Debate Over Rumkowski's Role in The Holocaust
Due to his active role in the deportations and his iron rule, Rumkowski's behavior remains a topic of bitter debate.
Some historians and writers see him as a traitor and as a Nazi collaborator. In all his activities, Rumkowski displayed great zeal and organisational ability, becoming increasingly dictatorial. Within the ghetto, Rumkowski overcame opposition with the aid of Nazi intervention. His attempts to satisfy all Nazi demands and to set up a model ghetto earned him comments such as "a man sick with megalomania", "King Chaim", "an old man of 70, extraordinarily ambitious and pretty nutty". His 'rule', unlike the leaders of other ghettos, was marked with abuse of his own people. He and his council had a comfortable food ration, and their own special shops. The suffering of his 'comrades' was beneath him. He was known to get rid of those he personally disliked by sending them to the camps. On top of this, he sexually abused vulnerable girls under his charge. Failure to succumb to his abuse meant death to the girl, as Lucille Eichengreen, who claims to have been abused by him for months as a young woman working in his office, testifies to:
"I felt disgusted and I felt angry, I ah, but if I would have run away he would have had me deported, I mean that was very clear."

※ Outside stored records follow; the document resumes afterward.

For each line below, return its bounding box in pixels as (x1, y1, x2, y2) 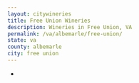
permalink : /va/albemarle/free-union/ (7, 30, 123, 38)
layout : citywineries (7, 10, 72, 18)
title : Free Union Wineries (7, 17, 91, 24)
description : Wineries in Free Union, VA (7, 23, 133, 31)
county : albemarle (7, 43, 62, 50)
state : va (7, 37, 37, 44)
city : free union (7, 50, 59, 57)
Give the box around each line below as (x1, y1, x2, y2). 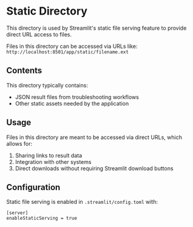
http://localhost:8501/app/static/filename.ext (6, 49, 129, 55)
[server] (6, 210, 29, 216)
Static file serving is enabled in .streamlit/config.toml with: (6, 198, 158, 206)
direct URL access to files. (6, 30, 72, 38)
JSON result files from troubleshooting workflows (15, 93, 140, 101)
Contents (6, 66, 42, 76)
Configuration (6, 182, 61, 192)
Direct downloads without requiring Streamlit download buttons (15, 164, 174, 172)
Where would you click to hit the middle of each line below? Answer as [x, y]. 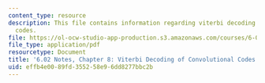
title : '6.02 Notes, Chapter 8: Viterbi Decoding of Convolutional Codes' [134, 60]
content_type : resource [47, 15]
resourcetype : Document [47, 52]
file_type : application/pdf [54, 45]
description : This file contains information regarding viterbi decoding [132, 23]
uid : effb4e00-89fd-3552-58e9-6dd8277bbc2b [81, 67]
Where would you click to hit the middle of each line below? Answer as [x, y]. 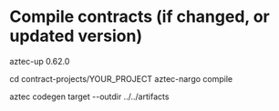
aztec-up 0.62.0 [40, 61]
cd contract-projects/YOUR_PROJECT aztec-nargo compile [121, 78]
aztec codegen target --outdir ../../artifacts [89, 96]
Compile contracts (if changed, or [140, 17]
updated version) [76, 36]
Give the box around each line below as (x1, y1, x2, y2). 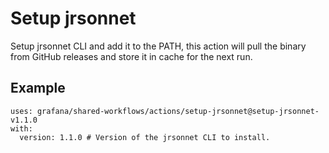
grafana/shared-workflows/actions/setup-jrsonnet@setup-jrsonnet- (36, 106, 320, 116)
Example (10, 80, 66, 97)
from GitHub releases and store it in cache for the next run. (10, 50, 253, 62)
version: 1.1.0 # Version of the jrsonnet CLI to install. (19, 132, 271, 142)
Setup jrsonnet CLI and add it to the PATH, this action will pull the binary (10, 40, 307, 52)
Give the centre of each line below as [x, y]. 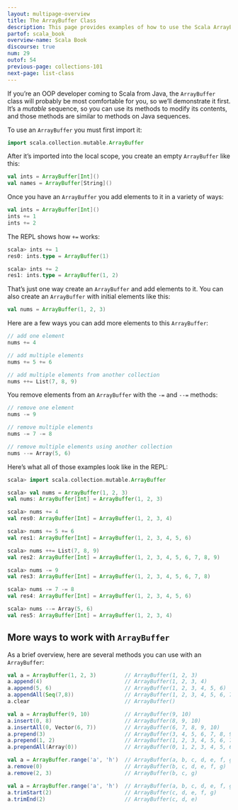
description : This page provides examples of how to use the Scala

Others say that Rumkowski believed that some proportion of the ghetto would survive if they worked for the Nazis. They argue that Rumkowski believed that in order to save the majority of people, they had to cooperate with the Nazis' deportation demands. (Such a move would have immediately set him at odds with Orthodox observant Jews, as there is no justification for delivering anyone to certain death.) Following the setting up of the extermination camp at Chełmno in 1941, the Nazis forced Rumkowski to organize a deportation. Rumkowski claimed that he tried to convince the Nazis to cut down the number of Jews required for deportation and failed. Nevertheless, an estimated number of 5,000 to 10,000 Jews gave him some credit for their survival, and the Łódź ghetto lasted longer than other such establishments in occupied Poland. The Łódź ghetto was also the only ghetto not controlled by the SS.

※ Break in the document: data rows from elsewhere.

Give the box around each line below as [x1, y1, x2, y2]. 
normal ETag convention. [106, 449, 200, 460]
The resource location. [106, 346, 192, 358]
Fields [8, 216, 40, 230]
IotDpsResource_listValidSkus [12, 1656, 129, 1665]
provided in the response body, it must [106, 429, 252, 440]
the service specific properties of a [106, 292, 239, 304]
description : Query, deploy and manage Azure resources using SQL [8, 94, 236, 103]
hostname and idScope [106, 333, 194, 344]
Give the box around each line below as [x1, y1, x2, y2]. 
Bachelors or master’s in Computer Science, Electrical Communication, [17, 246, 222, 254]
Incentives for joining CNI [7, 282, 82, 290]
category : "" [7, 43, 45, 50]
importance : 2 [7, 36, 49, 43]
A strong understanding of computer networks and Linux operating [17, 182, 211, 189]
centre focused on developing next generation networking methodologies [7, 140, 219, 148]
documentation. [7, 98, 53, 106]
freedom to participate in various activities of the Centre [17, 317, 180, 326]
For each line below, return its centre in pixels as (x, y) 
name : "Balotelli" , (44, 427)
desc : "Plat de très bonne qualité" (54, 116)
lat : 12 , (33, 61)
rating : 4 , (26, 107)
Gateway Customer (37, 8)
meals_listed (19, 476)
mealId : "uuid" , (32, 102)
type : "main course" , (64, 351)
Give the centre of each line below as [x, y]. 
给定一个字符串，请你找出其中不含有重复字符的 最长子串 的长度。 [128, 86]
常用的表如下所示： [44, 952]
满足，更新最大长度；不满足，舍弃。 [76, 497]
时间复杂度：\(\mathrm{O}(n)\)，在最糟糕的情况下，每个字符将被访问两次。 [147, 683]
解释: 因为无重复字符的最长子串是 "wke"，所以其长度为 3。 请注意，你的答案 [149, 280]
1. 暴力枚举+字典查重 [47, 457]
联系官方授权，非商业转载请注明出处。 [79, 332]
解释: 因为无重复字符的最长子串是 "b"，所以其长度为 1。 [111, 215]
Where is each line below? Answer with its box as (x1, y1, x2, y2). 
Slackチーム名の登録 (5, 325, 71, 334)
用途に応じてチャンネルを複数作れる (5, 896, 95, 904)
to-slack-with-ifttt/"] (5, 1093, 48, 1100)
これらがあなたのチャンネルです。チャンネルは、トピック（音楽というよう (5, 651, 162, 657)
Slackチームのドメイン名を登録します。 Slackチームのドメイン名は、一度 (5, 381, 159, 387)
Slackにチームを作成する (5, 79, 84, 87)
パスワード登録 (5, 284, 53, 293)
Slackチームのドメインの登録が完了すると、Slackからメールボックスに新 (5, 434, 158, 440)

It remains unclear whether, if he had survived the war, Rumkowski would have received thanks for saving the people he did, or a jail-term for allowing so many to go to their deaths. Primo Levi, an Auschwitz survivor, in his book, The Drowned and the Saved, gives considerable consideration to Rumkowski concluding that we forget that "we are all in the ghetto, that the ghetto is walled in, that outside the ghetto reign the lords of death, and that close by the train is waiting." At best, Levi viewed Rumkowski as morally ambiguous and self deluded. Conversely, Hannah Arendt, in her book Eichmann in Jerusalem, was scathing in her opinion of Rumkowski.